那声音很冷,竟至于令二世皇帝打了个冷颤。她怎么没有了往昔的蓬勃?她对朕怎么没有了往昔的热情?她不看皇帝,低着头,目光在她的琴上。其实本来二世皇帝是有些局促的,但是,她不看皇帝。当然,就是看皇帝,皇冠的前面是有着遮挡的,皇上的神情是有着遮挡的。看起来,矫娘倒是有些局促的,因为朕现在占据的位置就是先前父皇的位置,朕是大秦的二世皇帝。是的,局促的决不应该是朕!朕为什么要局促呢?“朕有些累了,想放松放松,所以,想起来听你的琴。”二世皇帝说,声音干涩。
她僵滞了会儿,才应:“那妾就弹给皇帝听。”
依旧是没有热情的声音。她的穿戴也不像先前那般光艳。父皇的离去击倒了这个女人吗?父皇对于她是那么重要吗?父皇去了不是还有朕吗?招人怜爱的女人。她称自己妾,看来她自己仅仅就把自己当做了一个女人,皇宫中普通的女人。虽然在父皇在的时候她是被宠爱的,但是现在父皇去了,她就是一个普通的女人。幸亏父皇不封皇后、皇妃,如果娇娘是了皇后是了皇妃,那朕就得在人家的面前毕恭毕敬的!皇祖母的淫乱后宫干涉朝政在父皇的内心中深埋着耻辱,所以父皇再宠爱的女人在他眼中也就是一个女人而已。都是,瞬间的荣耀。娇娘,你在朕的眼中就是一个女人而已。

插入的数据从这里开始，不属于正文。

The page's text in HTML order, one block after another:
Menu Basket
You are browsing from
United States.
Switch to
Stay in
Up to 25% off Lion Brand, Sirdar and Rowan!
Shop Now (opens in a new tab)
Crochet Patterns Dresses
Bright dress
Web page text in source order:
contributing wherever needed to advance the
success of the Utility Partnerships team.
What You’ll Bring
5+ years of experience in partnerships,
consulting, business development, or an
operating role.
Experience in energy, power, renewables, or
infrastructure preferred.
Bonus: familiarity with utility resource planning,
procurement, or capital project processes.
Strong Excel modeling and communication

娇娘抚动琴弦,那条清冷的河啊,就有自那琴弦中流出,只是,也太清冷了啊!二世皇帝再一次激灵,再一次地哆嗦。那河水清澈倒还是清澈的,可是因为冷而显得黏稠,因为黏稠而显得像铅的水,看不见了河底,看不见了摆尾的鱼。就是那其中摆尾的鱼儿呀,也会感觉到冷的,摆尾也摆得不再悠然。

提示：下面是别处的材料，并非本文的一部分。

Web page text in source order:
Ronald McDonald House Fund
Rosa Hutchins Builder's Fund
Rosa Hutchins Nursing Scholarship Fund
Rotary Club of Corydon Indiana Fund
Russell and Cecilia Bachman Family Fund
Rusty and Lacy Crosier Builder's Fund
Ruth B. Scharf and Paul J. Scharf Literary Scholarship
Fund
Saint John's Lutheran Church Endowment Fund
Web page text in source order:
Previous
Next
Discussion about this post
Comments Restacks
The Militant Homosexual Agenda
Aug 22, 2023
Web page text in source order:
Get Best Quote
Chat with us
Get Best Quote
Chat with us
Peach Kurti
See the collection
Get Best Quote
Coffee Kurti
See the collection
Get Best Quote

二世皇帝的目光落在了赵高的身上,赵高已经在一侧的案几前落了坐。和皇帝的目光一遇,赵高就明白他在那儿是多余,赶紧站起,说:“老臣去忙了。”就赶紧出了去。
现在,只二世皇帝一个人在清冷的河水中沐浴。冷啊。在他光顾着冷的时候,娇娘轻哼起了词儿,苍凉的词儿。如同深秋的河面翩翩着一只孤单的蝴蝶。翩翩地飞啊,飞,不知道哪里是她的归宿。那翅翼如同凋零的树叶,不再光鲜。娇娘的哼唱,甚至有些沙哑。憔悴的哼唱。忧伤的哼唱。在冷中挣扎的二世皇帝忽然——僵住了,那曲调那哼唱的词儿是——《山有扶苏》,这个时候在他二世皇帝的面前娇娘竟敢弹唱——《山有扶苏》!那琴音中回旋着、那哼唱突出着胡亥今生今世再也不愿意听到的词儿:“山有扶苏,隰有荷华。不见子都,乃见狂且。山有乔松,隰有游龙。不见子充,乃见狡童。”这本来是扶苏的母亲喜欢唱的歌,也因此父皇将他的长子起名为扶苏。可是现在,这个女人在朕的面前弹起了这个曲子,哼唱起了这一首歌!二世皇帝盯视着娇娘,目光像锥子,要刺穿这个女人的心思。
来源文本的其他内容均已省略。